When Celia Colón was 16, she saw a friend get shot in the head right in front of her. She says she felt sad in her heart, but in that moment, she didn't cry. "I thought, what is wrong with me?" she says. "I thought I had a heart that didn't bleed."

It wasn't until she volunteered with a hospice program while in prison in 1998 that Colón learned she had post-traumatic stress disorder. She says the program taught her to exercise empathy and emotional detachment toward the terminal patients she served, and also introduced her to a team of psychologists and social workers who helped her address her own trauma for the first time in her life.

Colón, 43, is a survivor of physical and sexual abuse, which began at the hands of her mother's boyfriends when she was a child. Her mother suffers from mental health issues, and as a result, Colón grew up feeling unloved and uncared for. "And it's not because my mother didn't want to," she says. "She just didn't know how to."

At age 12, Colón witnessed her mother's boyfriend beat her so badly that she was left unconscious.
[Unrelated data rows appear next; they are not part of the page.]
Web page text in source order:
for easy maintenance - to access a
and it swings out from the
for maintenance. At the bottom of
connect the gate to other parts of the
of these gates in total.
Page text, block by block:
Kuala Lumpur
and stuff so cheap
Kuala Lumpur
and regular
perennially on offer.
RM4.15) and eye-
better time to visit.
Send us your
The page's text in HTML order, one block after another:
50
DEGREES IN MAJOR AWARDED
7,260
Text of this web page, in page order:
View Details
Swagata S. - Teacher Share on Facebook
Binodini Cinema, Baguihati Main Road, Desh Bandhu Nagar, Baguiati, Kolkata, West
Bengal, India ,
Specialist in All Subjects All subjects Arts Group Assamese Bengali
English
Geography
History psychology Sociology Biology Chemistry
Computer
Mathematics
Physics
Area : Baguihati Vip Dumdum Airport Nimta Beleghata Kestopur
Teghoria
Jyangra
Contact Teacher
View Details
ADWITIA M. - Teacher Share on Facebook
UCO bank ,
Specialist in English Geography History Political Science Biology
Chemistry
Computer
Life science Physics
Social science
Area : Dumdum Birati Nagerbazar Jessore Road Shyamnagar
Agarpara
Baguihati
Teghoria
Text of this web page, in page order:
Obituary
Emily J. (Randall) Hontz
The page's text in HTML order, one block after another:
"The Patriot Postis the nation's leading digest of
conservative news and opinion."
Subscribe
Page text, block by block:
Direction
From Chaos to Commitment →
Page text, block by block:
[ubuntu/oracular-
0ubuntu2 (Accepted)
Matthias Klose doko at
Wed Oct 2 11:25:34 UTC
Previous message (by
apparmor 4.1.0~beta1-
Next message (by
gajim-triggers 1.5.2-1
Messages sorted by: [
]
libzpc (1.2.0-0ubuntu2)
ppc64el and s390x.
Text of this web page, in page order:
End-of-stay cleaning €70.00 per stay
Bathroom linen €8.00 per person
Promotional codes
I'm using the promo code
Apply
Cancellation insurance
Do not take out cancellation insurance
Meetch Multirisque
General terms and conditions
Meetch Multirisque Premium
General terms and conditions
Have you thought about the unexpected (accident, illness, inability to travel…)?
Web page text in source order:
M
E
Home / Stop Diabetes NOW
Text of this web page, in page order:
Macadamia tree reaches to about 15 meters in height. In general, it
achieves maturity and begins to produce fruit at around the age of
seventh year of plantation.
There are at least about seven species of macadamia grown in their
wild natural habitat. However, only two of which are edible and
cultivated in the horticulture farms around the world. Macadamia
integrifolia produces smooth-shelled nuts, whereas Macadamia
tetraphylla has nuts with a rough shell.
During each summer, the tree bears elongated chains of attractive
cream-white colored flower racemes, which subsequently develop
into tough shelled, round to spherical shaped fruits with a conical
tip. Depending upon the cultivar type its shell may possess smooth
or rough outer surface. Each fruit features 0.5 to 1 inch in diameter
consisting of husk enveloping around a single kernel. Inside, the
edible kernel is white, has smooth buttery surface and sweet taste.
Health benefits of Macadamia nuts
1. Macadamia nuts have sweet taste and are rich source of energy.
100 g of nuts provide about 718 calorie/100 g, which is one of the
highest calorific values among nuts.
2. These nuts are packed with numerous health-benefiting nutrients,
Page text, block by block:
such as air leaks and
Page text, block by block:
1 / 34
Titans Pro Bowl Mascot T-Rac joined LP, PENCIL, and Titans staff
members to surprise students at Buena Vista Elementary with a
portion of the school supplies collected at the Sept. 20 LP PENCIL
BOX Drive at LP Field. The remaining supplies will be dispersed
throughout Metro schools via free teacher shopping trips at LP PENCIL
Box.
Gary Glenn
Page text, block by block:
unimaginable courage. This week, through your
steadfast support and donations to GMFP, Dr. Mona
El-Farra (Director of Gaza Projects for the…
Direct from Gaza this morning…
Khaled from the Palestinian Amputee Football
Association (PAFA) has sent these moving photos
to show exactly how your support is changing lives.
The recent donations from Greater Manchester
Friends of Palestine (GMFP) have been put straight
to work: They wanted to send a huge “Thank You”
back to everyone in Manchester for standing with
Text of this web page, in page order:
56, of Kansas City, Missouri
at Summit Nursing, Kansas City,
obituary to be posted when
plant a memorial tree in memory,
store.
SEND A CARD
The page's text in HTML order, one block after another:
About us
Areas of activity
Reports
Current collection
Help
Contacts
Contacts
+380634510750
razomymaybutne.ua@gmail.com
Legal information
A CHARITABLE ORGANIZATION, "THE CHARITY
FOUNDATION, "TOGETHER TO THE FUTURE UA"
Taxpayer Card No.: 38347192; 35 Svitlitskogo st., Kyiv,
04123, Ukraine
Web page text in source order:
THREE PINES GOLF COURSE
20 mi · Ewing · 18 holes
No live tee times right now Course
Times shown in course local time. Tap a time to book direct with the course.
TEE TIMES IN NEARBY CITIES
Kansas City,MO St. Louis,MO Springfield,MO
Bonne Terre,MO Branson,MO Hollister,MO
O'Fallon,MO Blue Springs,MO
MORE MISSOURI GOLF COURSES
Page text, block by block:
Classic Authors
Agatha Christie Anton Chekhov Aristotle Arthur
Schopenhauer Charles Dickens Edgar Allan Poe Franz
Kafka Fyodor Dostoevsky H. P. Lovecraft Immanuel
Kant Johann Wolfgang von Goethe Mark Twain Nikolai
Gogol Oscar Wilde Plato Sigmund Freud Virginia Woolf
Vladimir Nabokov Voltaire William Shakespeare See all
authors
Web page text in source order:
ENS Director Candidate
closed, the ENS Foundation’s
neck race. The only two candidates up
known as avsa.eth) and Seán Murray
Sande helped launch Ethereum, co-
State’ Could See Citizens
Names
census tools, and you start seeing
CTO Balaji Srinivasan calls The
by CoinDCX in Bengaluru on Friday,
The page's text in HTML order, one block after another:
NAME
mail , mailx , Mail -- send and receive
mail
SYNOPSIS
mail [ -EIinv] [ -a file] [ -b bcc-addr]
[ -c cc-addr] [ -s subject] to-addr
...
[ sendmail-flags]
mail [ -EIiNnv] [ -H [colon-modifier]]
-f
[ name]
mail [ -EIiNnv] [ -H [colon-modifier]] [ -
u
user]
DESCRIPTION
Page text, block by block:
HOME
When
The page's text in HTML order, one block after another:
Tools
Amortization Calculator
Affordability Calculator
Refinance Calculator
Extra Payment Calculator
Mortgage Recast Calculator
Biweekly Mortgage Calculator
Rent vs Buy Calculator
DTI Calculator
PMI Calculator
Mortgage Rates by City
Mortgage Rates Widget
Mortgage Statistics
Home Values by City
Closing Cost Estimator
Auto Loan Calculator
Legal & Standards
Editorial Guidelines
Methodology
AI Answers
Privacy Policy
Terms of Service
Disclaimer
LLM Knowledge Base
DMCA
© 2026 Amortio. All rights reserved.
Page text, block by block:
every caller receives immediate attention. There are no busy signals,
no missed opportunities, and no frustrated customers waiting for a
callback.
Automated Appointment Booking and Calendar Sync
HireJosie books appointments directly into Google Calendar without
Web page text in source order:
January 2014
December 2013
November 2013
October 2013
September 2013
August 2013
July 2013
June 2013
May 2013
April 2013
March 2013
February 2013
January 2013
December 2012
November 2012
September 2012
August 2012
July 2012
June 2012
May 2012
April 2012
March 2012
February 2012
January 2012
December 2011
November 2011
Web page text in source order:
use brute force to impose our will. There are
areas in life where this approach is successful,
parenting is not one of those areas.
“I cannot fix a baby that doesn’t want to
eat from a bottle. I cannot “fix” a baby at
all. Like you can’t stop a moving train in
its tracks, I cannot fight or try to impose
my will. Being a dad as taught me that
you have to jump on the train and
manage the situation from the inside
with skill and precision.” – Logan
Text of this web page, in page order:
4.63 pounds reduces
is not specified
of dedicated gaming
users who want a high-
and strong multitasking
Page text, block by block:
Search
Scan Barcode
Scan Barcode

The incident led Colón and her family to flee from Florida to Chicago, where her grandparents lived. But the six-unit apartment in South Chicago they moved into turned out to be a gang headquarters. She told some of the local girls what she had been through.

"I gained their trust, and they took me under their wing," Colón says. "I had this huge community. . . . But the downfall is that I also witnessed a lot of violence I shouldn't have seen."

Growing up around gang violence exposed Colón to another wave of trauma. She says during that period of her life, she went to more funerals than parties. The violence came to a head when she was involved in a fight at age 18 that landed her 15 years in prison for attempted murder.

Colón's story is not unique. A 2010 report by the Illinois Criminal Justice Information Authority found that 98 percent of female inmates surveyed had been physically abused, and 75 percent had experienced sexual abuse in their lifetime. The same report found that 60 percent of those women could be potentially diagnosed with PTSD.

In the three Illinois correctional facilities where Colón served her sentence, there were no rehabilitation programs in place to address the trauma that had led her there. Rather, the trauma continued—Colón is one of the many faces of prison rape. As previously reported by the Marshall Project, the Bureau of Justice Statistics has estimated that more than 200,000 inmates are sexually abused in American detention facilities every year.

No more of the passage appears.